黑砖窑营救纪实-激流网

【1】  失踪

大学毕业在工厂工作不到两个月,心有不甘的黑皮便不辞而别,独自一人南下闯世界。不出一月,家里便接到了一封求救电报:“来人接我  广州火车站  黑皮” 。由于落款用的是他父母亲朋对他的昵称,电报又是发在我所在的单位,查无此人,辗转两天才到我手中。

一种不祥的预感袭上心头。

当时我送黑皮到厂上班后没几天,由于那时没有手机,我打电话到厂值班室,询问黑皮的情况,他在电话中抱怨工作不满意,干下去没前途,想到南方去闯闯。

我说:“你到厂里才几天,椅子都还没有坐热,各方面的情况都不了解,就挑三拣四的。难道那些祖祖辈辈都在厂里工作生活的人,他们比你差?你刚出校门,一无熟练的专业知识,二是缺乏社会生活经验,好高鹜远,自以为是,说不定会碰得头破血流。”

当我再次打电话到厂里值班室时,值班员告诉我说:“他已出走好多天了,按厂规应该开除了。”

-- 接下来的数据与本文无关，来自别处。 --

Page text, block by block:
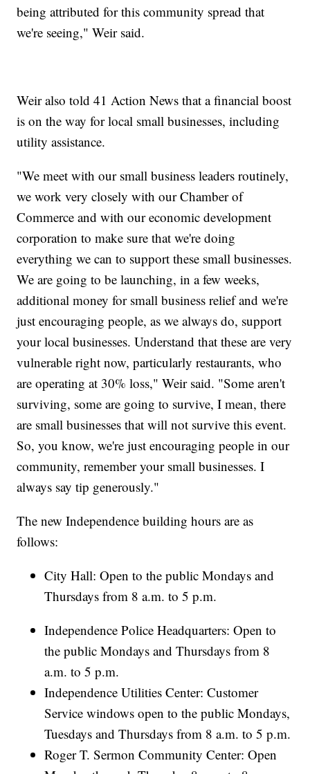
being attributed for this community spread that
we're seeing," Weir said.
Weir also told 41 Action News that a financial boost
is on the way for local small businesses, including
utility assistance.
"We meet with our small business leaders routinely,
we work very closely with our Chamber of
Commerce and with our economic development
corporation to make sure that we're doing
everything we can to support these small businesses.
We are going to be launching, in a few weeks,
additional money for small business relief and we're
just encouraging people, as we always do, support
your local businesses. Understand that these are very
vulnerable right now, particularly restaurants, who
are operating at 30% loss," Weir said. "Some aren't
surviving, some are going to survive, I mean, there
are small businesses that will not survive this event.
So, you know, we're just encouraging people in our
community, remember your small businesses. I
always say tip generously."
The new Independence building hours are as
follows:
City Hall: Open to the public Mondays and
Thursdays from 8 a.m. to 5 p.m.
Independence Police Headquarters: Open to
the public Mondays and Thursdays from 8
a.m. to 5 p.m.
Independence Utilities Center: Customer
Service windows open to the public Mondays,
Tuesdays and Thursdays from 8 a.m. to 5 p.m.
Roger T. Sermon Community Center: Open
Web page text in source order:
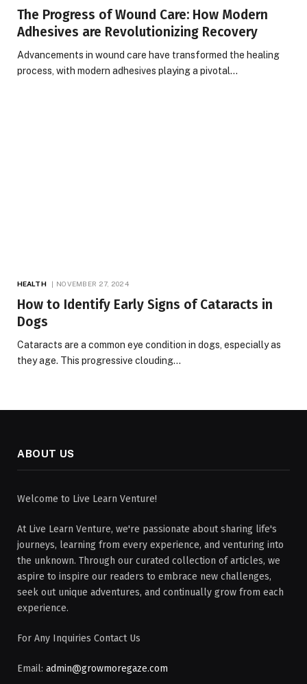
The Progress of Wound Care: How Modern
Adhesives are Revolutionizing Recovery
Advancements in wound care have transformed the healing
process, with modern adhesives playing a pivotal…
HEALTH NOVEMBER 27, 2024
How to Identify Early Signs of Cataracts in
Dogs
Cataracts are a common eye condition in dogs, especially as
they age. This progressive clouding…
ABOUT US
Welcome to Live Learn Venture!
At Live Learn Venture, we're passionate about sharing life's
journeys, learning from every experience, and venturing into
the unknown. Through our curated collection of articles, we
aspire to inspire our readers to embrace new challenges,
seek out unique adventures, and continually grow from each
experience.
For Any Inquiries Contact Us
Email: admin@growmoregaze.com
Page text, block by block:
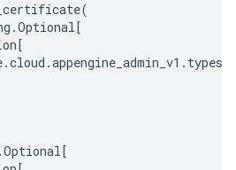
(
.Optional[
[
.cloud .appengine_admin_v1 . types
.Optional[
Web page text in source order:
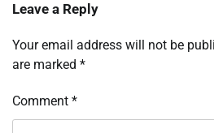
Leave a Reply
Your email address will not be
are marked *
Comment *
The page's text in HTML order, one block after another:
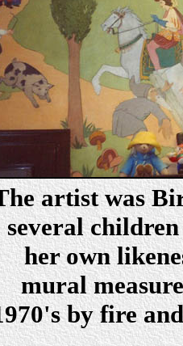
artist was
several
her own
mural
by fire
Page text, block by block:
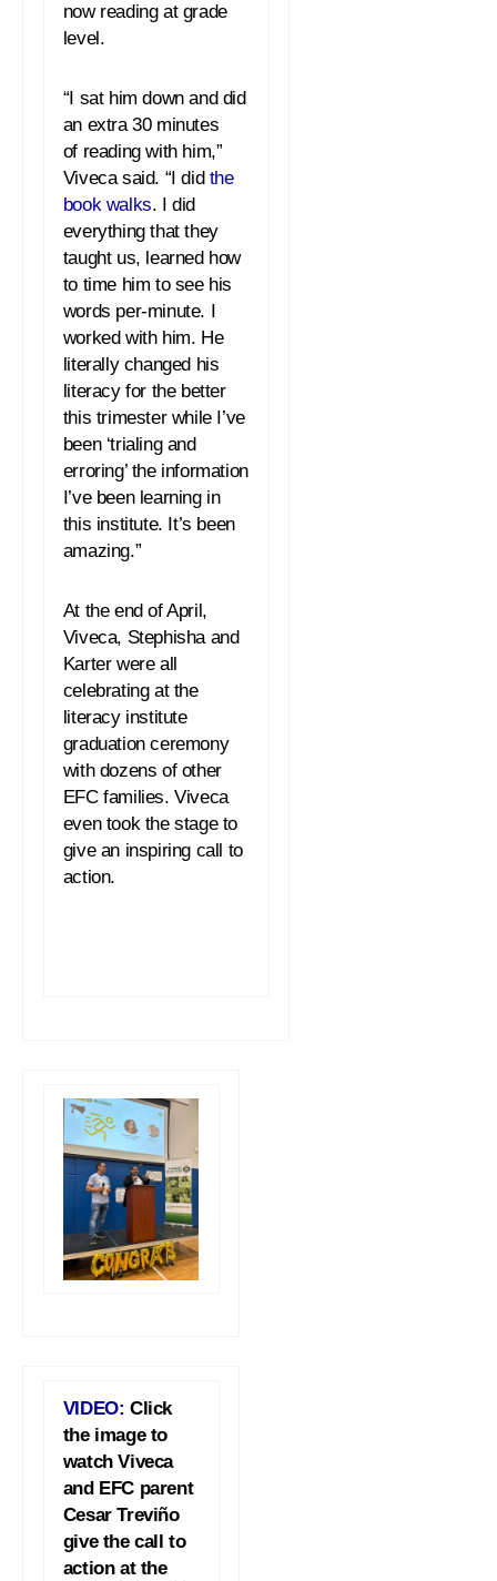
now readingat grade
level.
“I sat him down and did
an extra 30 minutes
of readingwith him,”
Viveca said. “I did the
book walks. I did
everything that they
taught us, learned how
to time him to see his
words per-minute. I
worked with him. He
literally changed his
literacy for the better
this trimester while I’ve
been ‘trialing and
erroring’ the information
I’ve been learning in
this institute. It’s been
amazing.”
At the end of April,
Viveca, Stephisha and
Karter were all
celebrating at the
literacy institute
graduation ceremony
with dozens of other
EFC families. Viveca
even took the stage to
give an inspiring call to
action.
VIDEO: Click
the image to
watch Viveca
and EFC parent
Cesar Treviño
give the call to
action at the
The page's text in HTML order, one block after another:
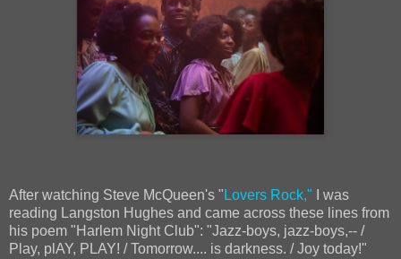
After watching Steve McQueen's "Lovers Rock," I was
reading Langston Hughes and came across these lines from
his poem "Harlem Night Club": "Jazz-boys, jazz-boys,-- /
Play, plAY, PLAY! / Tomorrow.... is darkness. / Joy today!"
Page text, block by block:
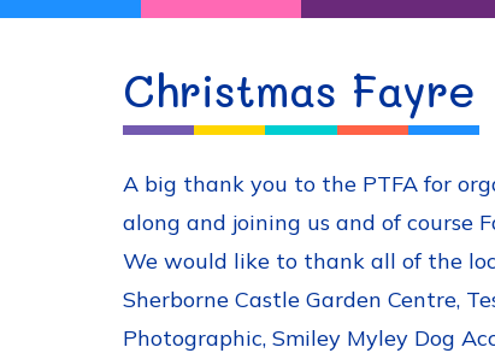
Christmas Fayre
A big thank you to the PTFA for
along and joining us and of course
We would like to thank all of the
Sherborne Castle Garden Centre,
Photographic, Smiley Myley Dog
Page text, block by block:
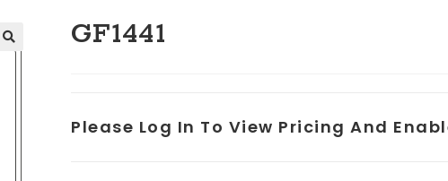
GF1441
Please Log In To View Pricing And
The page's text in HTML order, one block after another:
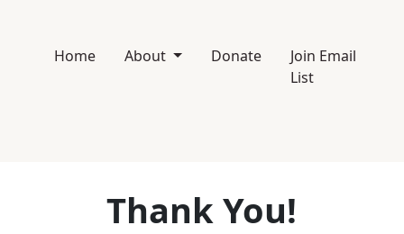
Home About Donate
Join Email
List
Thank You!
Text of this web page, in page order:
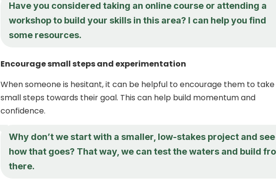
Have you considered taking an online course or attending a
workshop to build your skills in this area? I can help you find
some resources.
Encourage small steps and experimentation
When someone is hesitant, it can be helpful to encourage them to take
small steps towards their goal. This can help build momentum and
confidence.
Why don’t we start with a smaller, low-stakes project and see
how that goes? That way, we can test the waters and build
there.

我拿着电报急忙赶到黑皮父母的家中,找来亲朋商量此事。黑皮父母都是农民,一辈子也没有走出过自己所在的县市。最后决定由我和在市刑警队当警察的黑皮的堂哥南下广州,找到人带回,找不到再另行定夺。

我俩连夜出发,赶到广州火车站已是第二天下午。我俩顾不上看一眼广州的繁华,便从火车站候车室开始,在茫茫的人海里搜寻,广场、天桥下、民工堆里、流花汽车站,但凡有人的地方绝不放过,一遍又一遍,始终未见其踪影;后来我找了张硬废纸,在上面写上“湖北**黑皮”,举在头上,在人海里穿梭,打听,询问,一遍又一遍,终无所获。

眼看天黑了,我俩又饥又渴又累,决定到车站广播室广播寻人,也好休息一下。

来到广播室,说明来意,问好价格,我将写好的寻人广播递了过去:“湖北**黑皮,广播室有人找你。”每一次喊三遍,每次20元。开始是间隔五分钟喊一次,然后是十分钟喊一次……

喊完最后一次,我俩无奈地走出广播室,失望使人更加疲惫,也不知是先休息还是先吃饭。就在此时,五六个高矮不等,胖瘦不一的陌生男子向我俩围了过来,其中一个凶神恶煞地喝问道:“谁叫你乱喊找人的?拿钱来我们帮你找!”

说时迟那时快,不等那几个家伙近身,黑皮的堂哥手脚并用,几招就让他们全部趴下,并擒拿住两个。车站的执勤警察好像守候般的将我们一起带到车站治安办公室。

在治安办公室里,我才知道,在我俩分开找人的时候,黑皮的堂哥已经与车站派出所取得了联系,请求帮助,得到的答复是:“眼下无能为力,只能登记在案。如果被黑劳工的人骗走就更麻烦了。”刚才的这帮家伙就是专靠招工、引路、找人等诈人钱财的……

无奈,我俩决定买票连夜赶回。

售票大厅人不太多,但不买票的比买票的人多,行色匆匆的是旅客,那些贼眉鼠眼,专门盯人口袋的大都是梁上君子,虽然进出口处有警察坐在两米多高的凳子上,监视着整个售票大厅,但很难抓到现行,只能给陌生的客人一点警醒。

列车离家越来越近,离黑皮却越来越远……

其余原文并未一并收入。